• **REQUIREMENT**
Go through the entries below and copy every line that holds the word "BxHxL".

• **RECORDS PROVIDED**
*** Block opens ***
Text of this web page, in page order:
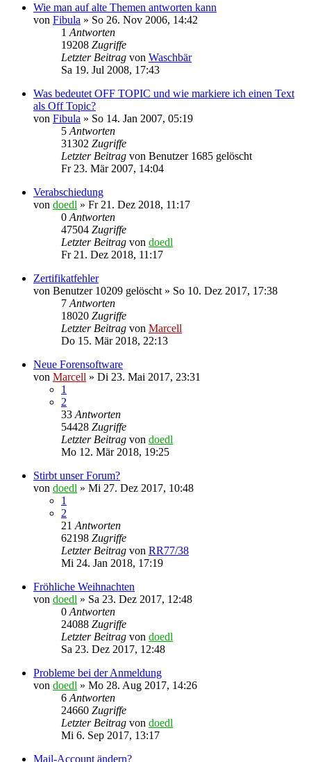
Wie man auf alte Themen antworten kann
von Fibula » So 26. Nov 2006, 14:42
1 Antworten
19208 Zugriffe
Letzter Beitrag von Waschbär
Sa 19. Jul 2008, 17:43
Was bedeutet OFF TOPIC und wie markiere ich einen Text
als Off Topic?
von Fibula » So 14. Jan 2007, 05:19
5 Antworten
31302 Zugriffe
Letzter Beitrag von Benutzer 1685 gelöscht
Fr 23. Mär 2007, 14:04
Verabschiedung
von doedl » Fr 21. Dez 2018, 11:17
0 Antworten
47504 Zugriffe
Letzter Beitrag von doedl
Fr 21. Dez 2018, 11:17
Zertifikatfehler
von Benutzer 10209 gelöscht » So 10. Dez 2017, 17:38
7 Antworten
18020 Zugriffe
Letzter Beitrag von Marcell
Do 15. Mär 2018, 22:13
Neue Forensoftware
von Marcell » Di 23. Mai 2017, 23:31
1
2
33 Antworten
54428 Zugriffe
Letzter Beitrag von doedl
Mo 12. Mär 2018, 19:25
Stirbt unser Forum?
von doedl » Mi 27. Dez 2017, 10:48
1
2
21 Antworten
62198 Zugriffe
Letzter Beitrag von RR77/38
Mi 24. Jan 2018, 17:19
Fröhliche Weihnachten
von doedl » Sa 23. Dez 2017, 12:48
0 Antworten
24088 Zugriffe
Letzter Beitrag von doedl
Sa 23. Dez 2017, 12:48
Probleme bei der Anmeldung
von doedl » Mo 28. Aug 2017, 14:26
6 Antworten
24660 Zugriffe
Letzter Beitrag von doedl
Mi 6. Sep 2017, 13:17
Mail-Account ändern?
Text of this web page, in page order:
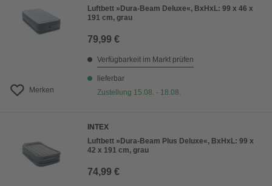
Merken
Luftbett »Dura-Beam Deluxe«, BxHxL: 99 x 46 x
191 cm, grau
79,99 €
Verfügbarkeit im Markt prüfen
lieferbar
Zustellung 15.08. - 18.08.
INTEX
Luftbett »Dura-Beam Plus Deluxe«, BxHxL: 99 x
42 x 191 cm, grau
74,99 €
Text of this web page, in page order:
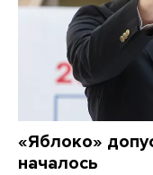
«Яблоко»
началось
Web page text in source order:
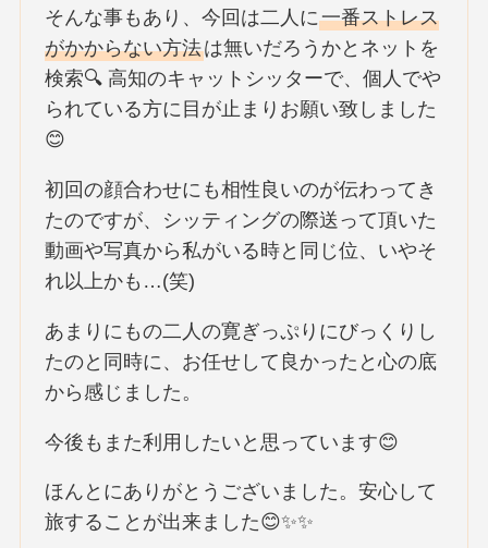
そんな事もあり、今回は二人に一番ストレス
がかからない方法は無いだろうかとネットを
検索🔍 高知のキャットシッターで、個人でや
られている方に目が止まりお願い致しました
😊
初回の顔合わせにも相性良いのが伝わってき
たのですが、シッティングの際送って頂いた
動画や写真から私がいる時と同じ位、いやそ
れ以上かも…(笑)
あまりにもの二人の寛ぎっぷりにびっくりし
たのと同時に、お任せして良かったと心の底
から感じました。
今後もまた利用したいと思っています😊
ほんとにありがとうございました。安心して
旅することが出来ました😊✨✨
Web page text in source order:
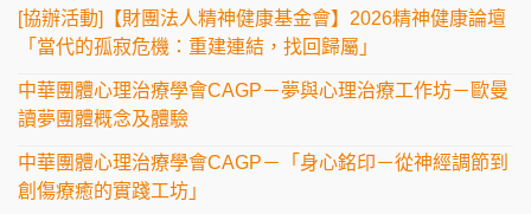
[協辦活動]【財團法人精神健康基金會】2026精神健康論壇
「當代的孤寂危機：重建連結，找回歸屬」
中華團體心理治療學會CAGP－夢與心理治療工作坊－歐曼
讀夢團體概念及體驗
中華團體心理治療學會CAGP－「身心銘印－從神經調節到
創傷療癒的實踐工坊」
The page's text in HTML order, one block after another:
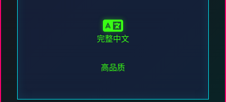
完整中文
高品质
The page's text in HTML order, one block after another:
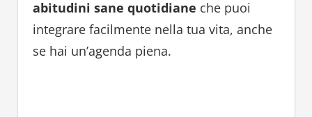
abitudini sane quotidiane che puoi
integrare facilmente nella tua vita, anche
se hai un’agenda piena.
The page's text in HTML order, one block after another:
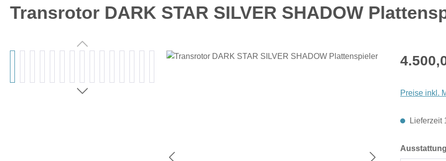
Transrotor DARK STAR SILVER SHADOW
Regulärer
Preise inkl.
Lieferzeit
*** Block closes ***
• **SOLUTION**
Luftbett »Dura-Beam Deluxe«, BxHxL: 99 x 46 x
Luftbett »Dura-Beam Plus Deluxe«, BxHxL: 99 x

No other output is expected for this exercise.